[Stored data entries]
____________

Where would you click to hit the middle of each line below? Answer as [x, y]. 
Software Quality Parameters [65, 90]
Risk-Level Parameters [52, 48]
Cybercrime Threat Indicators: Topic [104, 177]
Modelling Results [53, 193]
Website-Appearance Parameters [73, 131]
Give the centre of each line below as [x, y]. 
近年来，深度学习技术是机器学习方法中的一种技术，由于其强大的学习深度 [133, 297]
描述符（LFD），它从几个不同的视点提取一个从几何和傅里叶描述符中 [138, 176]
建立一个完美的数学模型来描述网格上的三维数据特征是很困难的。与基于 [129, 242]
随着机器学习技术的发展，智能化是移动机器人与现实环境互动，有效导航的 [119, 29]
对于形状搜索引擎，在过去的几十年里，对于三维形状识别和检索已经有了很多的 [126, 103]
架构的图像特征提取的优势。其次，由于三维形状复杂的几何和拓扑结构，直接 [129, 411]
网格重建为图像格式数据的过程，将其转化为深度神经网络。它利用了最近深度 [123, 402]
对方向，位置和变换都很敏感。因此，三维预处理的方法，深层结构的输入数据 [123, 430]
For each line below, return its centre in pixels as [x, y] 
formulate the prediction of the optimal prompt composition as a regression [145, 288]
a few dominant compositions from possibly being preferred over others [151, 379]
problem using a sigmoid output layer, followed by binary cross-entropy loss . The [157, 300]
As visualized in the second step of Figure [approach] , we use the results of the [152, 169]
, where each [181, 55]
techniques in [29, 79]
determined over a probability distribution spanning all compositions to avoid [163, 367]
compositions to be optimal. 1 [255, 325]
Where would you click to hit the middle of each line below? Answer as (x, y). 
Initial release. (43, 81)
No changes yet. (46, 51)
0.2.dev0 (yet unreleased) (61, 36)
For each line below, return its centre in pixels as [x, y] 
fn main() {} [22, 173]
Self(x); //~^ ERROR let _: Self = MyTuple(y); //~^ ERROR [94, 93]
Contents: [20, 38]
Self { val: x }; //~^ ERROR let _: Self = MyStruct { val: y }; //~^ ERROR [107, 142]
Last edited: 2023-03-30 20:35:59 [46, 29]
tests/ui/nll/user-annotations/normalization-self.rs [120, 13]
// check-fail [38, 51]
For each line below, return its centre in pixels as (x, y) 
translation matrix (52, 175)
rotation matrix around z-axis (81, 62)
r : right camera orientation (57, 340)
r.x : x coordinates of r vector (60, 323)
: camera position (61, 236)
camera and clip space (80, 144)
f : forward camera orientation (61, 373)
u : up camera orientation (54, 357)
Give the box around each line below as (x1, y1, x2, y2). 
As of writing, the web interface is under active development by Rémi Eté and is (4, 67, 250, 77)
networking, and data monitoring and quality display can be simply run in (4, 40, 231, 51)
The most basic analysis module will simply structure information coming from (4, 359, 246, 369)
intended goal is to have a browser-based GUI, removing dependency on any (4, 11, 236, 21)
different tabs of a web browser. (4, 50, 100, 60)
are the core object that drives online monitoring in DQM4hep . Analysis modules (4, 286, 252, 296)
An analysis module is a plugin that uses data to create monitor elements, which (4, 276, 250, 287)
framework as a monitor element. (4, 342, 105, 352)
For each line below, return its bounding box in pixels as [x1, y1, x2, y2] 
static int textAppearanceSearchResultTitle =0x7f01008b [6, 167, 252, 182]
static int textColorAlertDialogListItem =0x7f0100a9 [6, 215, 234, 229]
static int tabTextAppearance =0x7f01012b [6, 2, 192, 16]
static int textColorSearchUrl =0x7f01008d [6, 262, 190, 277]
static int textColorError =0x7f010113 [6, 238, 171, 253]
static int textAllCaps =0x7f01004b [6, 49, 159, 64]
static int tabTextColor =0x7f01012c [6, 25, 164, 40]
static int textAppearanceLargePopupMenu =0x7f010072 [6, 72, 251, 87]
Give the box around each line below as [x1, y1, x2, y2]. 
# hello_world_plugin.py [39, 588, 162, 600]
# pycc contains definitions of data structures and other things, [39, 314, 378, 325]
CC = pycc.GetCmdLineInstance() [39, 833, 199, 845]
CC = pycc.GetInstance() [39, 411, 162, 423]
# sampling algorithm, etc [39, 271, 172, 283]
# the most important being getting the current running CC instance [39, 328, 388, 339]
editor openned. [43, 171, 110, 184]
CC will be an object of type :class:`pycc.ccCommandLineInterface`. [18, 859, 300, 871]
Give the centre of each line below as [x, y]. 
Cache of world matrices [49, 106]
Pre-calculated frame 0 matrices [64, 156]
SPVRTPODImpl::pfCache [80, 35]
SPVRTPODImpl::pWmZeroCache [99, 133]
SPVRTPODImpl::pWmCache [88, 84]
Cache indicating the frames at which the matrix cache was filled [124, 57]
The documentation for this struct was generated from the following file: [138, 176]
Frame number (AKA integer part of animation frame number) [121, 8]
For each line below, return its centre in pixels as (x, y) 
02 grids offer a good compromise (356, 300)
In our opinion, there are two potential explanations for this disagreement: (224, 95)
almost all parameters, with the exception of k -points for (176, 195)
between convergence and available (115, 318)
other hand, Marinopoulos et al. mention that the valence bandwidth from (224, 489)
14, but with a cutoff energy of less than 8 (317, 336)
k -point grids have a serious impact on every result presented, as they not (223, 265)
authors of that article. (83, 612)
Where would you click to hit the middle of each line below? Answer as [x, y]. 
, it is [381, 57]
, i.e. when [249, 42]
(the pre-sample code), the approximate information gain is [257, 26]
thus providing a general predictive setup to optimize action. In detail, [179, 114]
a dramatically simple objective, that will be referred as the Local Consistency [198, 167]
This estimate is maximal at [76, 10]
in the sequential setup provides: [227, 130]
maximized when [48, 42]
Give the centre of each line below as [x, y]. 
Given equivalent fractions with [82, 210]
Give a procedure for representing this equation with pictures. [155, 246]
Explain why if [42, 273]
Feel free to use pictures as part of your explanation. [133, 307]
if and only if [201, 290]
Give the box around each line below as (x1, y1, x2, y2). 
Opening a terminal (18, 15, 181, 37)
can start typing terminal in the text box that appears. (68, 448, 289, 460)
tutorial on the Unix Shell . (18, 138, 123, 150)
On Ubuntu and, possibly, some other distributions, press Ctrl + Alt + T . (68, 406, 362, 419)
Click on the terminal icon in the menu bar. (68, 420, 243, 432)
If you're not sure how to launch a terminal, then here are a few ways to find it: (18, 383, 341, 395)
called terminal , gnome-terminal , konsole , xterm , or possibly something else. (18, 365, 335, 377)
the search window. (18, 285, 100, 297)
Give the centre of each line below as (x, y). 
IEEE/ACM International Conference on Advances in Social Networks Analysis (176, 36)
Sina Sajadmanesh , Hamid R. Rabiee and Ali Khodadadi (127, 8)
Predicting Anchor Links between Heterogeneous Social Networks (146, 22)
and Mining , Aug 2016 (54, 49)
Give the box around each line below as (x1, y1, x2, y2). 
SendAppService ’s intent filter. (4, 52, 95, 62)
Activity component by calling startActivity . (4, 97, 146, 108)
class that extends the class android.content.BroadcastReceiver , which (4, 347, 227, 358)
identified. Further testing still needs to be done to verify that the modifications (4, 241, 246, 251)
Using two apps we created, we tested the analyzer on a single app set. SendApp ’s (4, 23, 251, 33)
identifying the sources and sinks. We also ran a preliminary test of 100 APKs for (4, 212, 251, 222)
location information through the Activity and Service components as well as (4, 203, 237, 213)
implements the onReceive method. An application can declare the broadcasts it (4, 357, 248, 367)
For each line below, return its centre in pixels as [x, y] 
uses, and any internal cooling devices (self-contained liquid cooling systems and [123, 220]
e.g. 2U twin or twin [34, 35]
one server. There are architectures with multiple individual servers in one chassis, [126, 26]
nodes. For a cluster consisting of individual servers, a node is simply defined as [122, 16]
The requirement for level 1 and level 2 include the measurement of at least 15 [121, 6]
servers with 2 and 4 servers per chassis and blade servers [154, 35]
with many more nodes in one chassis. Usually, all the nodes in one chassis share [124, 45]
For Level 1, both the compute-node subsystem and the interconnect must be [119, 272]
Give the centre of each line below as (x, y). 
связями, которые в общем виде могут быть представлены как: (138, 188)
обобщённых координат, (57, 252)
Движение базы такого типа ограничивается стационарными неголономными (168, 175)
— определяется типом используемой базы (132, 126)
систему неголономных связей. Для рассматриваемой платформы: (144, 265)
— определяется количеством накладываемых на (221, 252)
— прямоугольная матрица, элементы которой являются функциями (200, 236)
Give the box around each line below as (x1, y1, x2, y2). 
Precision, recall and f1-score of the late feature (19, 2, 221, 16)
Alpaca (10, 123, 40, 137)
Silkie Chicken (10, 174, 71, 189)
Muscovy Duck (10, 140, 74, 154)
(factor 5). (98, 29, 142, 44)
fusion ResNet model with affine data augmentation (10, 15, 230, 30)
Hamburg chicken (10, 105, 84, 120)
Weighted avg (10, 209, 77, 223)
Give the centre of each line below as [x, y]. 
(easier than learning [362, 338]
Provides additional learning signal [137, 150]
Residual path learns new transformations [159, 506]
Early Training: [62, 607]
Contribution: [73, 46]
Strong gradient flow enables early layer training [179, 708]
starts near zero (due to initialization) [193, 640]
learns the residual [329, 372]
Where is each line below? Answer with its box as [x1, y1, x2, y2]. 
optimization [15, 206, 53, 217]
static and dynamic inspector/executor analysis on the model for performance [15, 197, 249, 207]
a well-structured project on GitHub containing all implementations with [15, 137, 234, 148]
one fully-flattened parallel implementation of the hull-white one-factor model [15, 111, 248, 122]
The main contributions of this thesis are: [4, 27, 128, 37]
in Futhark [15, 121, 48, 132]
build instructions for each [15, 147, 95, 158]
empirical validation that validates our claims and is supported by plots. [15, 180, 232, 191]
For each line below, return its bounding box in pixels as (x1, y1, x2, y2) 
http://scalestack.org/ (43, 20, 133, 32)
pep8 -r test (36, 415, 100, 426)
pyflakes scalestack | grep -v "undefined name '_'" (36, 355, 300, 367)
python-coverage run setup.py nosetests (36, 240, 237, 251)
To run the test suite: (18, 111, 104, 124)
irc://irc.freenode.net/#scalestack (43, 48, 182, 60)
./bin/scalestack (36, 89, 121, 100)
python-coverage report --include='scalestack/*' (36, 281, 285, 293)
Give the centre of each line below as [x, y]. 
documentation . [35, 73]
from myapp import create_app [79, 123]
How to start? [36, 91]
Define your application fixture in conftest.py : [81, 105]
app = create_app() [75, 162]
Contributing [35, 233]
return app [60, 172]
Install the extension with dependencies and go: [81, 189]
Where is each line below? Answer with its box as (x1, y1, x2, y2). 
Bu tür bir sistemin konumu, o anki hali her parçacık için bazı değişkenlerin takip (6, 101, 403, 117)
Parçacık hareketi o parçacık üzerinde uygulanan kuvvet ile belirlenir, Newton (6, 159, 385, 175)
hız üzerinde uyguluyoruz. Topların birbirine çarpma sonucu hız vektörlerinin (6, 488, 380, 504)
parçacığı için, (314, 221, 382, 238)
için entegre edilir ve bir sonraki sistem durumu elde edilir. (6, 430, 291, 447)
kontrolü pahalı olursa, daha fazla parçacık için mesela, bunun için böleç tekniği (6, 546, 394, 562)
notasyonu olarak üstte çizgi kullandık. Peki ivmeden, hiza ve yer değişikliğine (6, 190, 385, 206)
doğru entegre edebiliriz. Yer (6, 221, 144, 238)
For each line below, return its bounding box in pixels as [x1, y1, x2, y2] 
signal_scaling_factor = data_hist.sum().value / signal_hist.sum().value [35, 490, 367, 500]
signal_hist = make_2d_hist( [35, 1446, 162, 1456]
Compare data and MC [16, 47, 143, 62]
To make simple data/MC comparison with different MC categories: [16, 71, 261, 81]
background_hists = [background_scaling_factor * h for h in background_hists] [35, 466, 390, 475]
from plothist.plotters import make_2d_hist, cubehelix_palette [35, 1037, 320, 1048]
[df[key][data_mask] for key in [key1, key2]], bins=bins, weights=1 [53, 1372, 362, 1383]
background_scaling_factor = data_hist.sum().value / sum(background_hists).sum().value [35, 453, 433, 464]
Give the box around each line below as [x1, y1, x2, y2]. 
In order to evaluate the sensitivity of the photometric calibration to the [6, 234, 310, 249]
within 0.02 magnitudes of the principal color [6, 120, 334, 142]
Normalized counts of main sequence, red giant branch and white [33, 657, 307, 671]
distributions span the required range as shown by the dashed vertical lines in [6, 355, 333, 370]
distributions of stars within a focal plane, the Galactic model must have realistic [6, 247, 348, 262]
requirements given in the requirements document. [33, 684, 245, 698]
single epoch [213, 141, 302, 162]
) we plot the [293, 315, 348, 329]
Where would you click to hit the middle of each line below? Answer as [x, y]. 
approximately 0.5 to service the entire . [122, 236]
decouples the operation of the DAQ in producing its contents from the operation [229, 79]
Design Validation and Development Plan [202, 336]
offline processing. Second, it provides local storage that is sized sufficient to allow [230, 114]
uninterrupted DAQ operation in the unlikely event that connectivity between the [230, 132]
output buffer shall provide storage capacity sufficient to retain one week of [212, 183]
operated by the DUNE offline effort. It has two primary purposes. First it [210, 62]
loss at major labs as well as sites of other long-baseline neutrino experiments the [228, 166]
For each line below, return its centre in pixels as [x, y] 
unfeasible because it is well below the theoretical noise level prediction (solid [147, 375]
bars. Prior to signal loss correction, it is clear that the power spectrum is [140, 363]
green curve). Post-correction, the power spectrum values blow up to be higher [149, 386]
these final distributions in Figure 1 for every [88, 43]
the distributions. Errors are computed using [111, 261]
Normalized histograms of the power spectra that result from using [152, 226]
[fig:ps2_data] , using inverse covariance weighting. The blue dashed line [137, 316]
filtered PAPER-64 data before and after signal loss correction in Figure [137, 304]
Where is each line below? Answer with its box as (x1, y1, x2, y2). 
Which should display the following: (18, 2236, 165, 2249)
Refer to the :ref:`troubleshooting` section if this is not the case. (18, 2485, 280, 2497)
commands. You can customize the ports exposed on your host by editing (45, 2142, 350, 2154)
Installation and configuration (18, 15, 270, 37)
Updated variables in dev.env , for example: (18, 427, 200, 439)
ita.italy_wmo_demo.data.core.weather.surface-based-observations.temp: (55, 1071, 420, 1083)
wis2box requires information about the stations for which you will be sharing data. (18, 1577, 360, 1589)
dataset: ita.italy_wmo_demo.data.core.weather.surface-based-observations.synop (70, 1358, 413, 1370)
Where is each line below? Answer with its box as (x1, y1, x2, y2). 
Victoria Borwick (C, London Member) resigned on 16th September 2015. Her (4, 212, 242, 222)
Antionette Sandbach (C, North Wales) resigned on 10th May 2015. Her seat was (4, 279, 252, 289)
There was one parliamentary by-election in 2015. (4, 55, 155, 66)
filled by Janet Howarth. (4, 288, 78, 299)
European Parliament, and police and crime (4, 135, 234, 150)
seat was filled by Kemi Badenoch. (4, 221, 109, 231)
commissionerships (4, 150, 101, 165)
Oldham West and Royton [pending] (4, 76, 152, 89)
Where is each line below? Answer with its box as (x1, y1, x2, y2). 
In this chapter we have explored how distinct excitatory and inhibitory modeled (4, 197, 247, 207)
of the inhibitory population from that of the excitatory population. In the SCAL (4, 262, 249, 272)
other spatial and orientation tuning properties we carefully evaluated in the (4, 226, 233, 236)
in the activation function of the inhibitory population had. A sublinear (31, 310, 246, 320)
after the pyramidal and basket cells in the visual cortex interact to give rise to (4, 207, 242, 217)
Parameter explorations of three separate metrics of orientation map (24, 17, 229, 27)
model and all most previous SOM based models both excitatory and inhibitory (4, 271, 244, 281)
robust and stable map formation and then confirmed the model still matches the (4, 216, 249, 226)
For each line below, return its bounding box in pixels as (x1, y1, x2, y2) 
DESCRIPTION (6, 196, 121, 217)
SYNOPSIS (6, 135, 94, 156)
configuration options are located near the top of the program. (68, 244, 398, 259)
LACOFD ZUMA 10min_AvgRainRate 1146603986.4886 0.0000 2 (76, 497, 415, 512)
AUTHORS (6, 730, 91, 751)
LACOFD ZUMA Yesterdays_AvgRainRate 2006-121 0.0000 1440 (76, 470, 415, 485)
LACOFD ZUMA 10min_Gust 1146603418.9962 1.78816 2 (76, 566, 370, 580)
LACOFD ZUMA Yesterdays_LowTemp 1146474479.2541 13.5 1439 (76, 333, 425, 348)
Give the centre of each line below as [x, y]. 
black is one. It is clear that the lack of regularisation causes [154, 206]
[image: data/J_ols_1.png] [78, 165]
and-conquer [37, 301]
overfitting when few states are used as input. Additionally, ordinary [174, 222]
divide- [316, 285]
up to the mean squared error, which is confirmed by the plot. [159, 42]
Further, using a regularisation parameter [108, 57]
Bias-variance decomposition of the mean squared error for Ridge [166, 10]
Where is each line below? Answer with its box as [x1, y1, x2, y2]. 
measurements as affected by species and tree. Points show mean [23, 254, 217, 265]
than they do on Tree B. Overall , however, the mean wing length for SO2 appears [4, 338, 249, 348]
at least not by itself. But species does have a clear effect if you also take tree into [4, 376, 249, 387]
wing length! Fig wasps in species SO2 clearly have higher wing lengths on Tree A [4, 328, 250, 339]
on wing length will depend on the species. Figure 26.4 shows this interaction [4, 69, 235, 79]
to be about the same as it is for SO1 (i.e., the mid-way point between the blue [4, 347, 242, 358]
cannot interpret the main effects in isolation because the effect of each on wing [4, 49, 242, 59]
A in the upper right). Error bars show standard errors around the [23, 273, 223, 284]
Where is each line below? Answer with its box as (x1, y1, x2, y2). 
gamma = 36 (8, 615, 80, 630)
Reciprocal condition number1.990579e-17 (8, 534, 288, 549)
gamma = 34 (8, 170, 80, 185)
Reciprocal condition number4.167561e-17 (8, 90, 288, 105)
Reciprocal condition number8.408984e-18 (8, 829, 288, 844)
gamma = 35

____________

**Brief:** Set down, unchanged, only those lines above that fall between the line with "a few dominant" and the line with "Initial release. (43, 81)", the two end lines included.

**Response area:**
a few dominant compositions from possibly being preferred over others [151, 379]
problem using a sigmoid output layer, followed by binary cross-entropy loss . The [157, 300]
As visualized in the second step of Figure [approach] , we use the results of the [152, 169]
, where each [181, 55]
techniques in [29, 79]
determined over a probability distribution spanning all compositions to avoid [163, 367]
compositions to be optimal. 1 [255, 325]
Where would you click to hit the middle of each line below? Answer as (x, y). 
Initial release. (43, 81)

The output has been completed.